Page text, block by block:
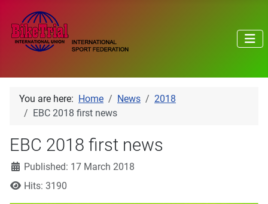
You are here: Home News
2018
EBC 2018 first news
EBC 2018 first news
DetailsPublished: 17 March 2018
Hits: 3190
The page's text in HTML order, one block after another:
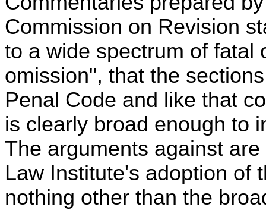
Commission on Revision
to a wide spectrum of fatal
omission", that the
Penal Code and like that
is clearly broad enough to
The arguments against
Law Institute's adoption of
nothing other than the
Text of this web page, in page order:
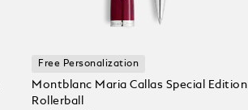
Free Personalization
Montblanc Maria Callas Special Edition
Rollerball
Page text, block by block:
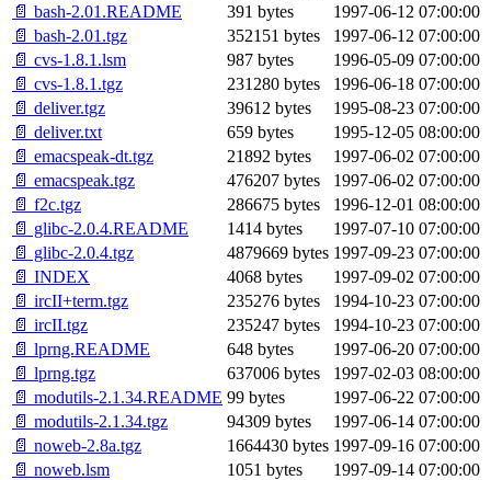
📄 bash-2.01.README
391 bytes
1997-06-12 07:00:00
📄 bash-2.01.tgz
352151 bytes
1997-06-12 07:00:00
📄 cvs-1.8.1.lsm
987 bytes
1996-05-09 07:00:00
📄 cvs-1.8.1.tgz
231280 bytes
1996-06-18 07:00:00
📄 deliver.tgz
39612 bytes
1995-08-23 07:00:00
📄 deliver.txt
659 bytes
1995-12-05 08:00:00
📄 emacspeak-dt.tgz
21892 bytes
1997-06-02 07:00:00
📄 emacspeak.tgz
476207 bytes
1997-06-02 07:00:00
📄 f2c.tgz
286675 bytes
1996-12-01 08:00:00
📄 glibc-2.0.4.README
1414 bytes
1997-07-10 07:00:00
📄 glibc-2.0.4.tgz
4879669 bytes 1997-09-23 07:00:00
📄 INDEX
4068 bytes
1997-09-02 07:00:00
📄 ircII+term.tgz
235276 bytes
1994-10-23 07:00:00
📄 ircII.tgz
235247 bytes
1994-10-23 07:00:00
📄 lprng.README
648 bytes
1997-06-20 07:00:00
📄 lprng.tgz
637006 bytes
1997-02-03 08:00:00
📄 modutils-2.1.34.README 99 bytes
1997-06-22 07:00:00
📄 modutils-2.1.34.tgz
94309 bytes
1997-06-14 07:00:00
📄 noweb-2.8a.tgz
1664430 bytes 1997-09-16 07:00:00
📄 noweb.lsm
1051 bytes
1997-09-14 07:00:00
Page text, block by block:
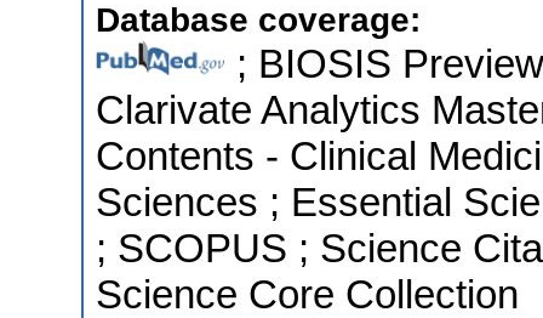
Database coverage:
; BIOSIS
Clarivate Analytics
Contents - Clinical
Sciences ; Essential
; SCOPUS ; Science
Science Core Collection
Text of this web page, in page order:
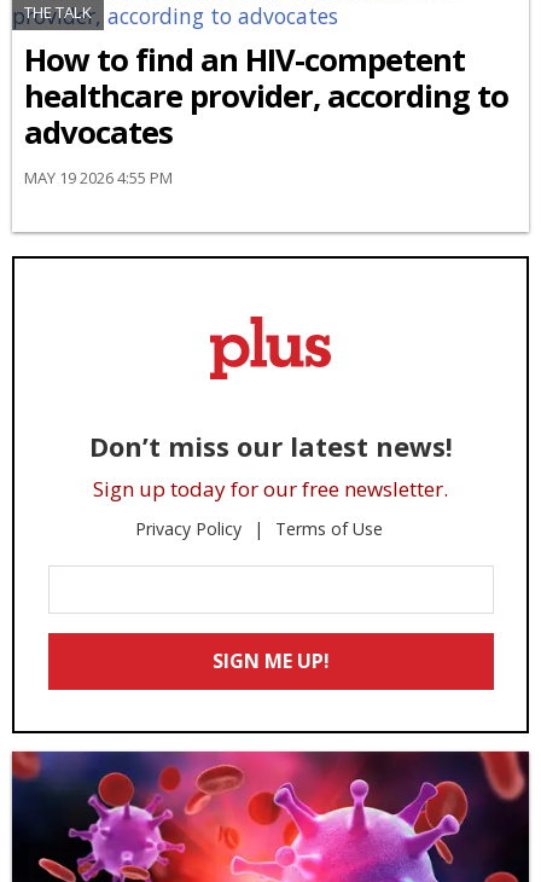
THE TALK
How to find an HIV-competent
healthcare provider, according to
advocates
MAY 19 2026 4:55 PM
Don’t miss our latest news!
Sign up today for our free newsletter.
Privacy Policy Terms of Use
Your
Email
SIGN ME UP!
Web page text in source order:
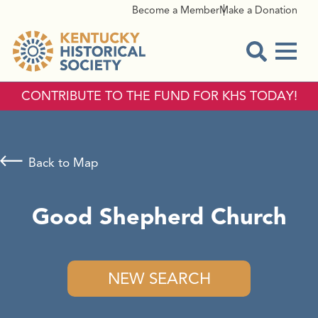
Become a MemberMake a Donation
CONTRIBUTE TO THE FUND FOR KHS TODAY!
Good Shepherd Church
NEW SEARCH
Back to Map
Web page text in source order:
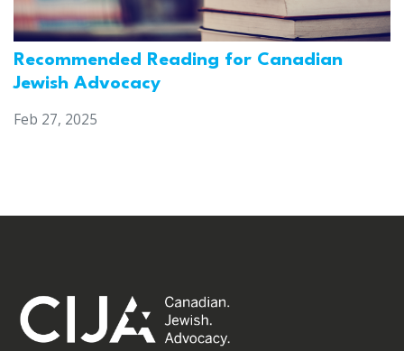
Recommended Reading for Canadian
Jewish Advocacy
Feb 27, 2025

- [Activity]:
Pictures aside, restate all of the entries exactly.

- [Answer to the problem]:
Page text, block by block:
You are here: Home News
2018
EBC 2018 first news
EBC 2018 first news
DetailsPublished: 17 March 2018
Hits: 3190
The page's text in HTML order, one block after another:
Commission on Revision
to a wide spectrum of fatal
omission", that the
Penal Code and like that
is clearly broad enough to
The arguments against
Law Institute's adoption of
nothing other than the
Text of this web page, in page order:
Free Personalization
Montblanc Maria Callas Special Edition
Rollerball
Page text, block by block:
📄 bash-2.01.README
391 bytes
1997-06-12 07:00:00
📄 bash-2.01.tgz
352151 bytes
1997-06-12 07:00:00
📄 cvs-1.8.1.lsm
987 bytes
1996-05-09 07:00:00
📄 cvs-1.8.1.tgz
231280 bytes
1996-06-18 07:00:00
📄 deliver.tgz
39612 bytes
1995-08-23 07:00:00
📄 deliver.txt
659 bytes
1995-12-05 08:00:00
📄 emacspeak-dt.tgz
21892 bytes
1997-06-02 07:00:00
📄 emacspeak.tgz
476207 bytes
1997-06-02 07:00:00
📄 f2c.tgz
286675 bytes
1996-12-01 08:00:00
📄 glibc-2.0.4.README
1414 bytes
1997-07-10 07:00:00
📄 glibc-2.0.4.tgz
4879669 bytes 1997-09-23 07:00:00
📄 INDEX
4068 bytes
1997-09-02 07:00:00
📄 ircII+term.tgz
235276 bytes
1994-10-23 07:00:00
📄 ircII.tgz
235247 bytes
1994-10-23 07:00:00
📄 lprng.README
648 bytes
1997-06-20 07:00:00
📄 lprng.tgz
637006 bytes
1997-02-03 08:00:00
📄 modutils-2.1.34.README 99 bytes
1997-06-22 07:00:00
📄 modutils-2.1.34.tgz
94309 bytes
1997-06-14 07:00:00
📄 noweb-2.8a.tgz
1664430 bytes 1997-09-16 07:00:00
📄 noweb.lsm
1051 bytes
1997-09-14 07:00:00
Page text, block by block:
Database coverage:
; BIOSIS
Clarivate Analytics
Contents - Clinical
Sciences ; Essential
; SCOPUS ; Science
Science Core Collection
Text of this web page, in page order:
THE TALK
How to find an HIV-competent
healthcare provider, according to
advocates
MAY 19 2026 4:55 PM
Don’t miss our latest news!
Sign up today for our free newsletter.
Privacy Policy Terms of Use
Your
Email
SIGN ME UP!
Web page text in source order:
Become a MemberMake a Donation
CONTRIBUTE TO THE FUND FOR KHS TODAY!
Good Shepherd Church
NEW SEARCH
Back to Map
Web page text in source order:
Recommended Reading for Canadian
Jewish Advocacy
Feb 27, 2025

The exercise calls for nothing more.